Biossensores — dispositivos que usam moléculas biológicas para detectar a presença de uma substância alvo — têm enorme potencial para detectar biomarcadores de doenças, moléculas em ação em diversos processos biológicos ou toxinas e outras substâncias nocivas no ambiente. Um dos tipos mais comuns, os biossensores fluorescentes, consiste em uma biomolécula de ligação ao alvo anexada a uma molécula de sonda que emite luz fluorescente. No entanto, os biossensores fluorescentes são tipicamente reagentes de baixo contraste porque suas sondas fluorescentes estão sempre “ligadas” e as moléculas de biossensores não ligadas precisam ser lavadas antes que um sinal preciso possa ser detectado.

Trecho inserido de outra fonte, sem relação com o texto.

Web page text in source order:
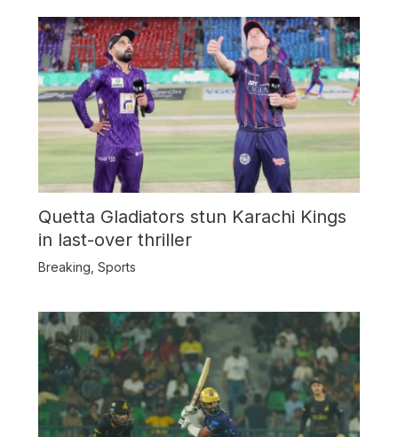
Quetta Gladiators stun Karachi Kings
in last-over thriller
Breaking Sports

Um grande avanço são os “biossensores fluorescentes ativados por ligação” de alto contraste (nanosensores) que só acendem quando se ligam à molécula alvo, mas criar tais nanossensores é desafiador, pois a ligação efetiva ao alvo e um interruptor de fluorescência precisam ser combinados em um pequeno pacote molecular que também possa ser entregue com eficiência a vários tipos de amostras e fabricado em escala de forma econômica.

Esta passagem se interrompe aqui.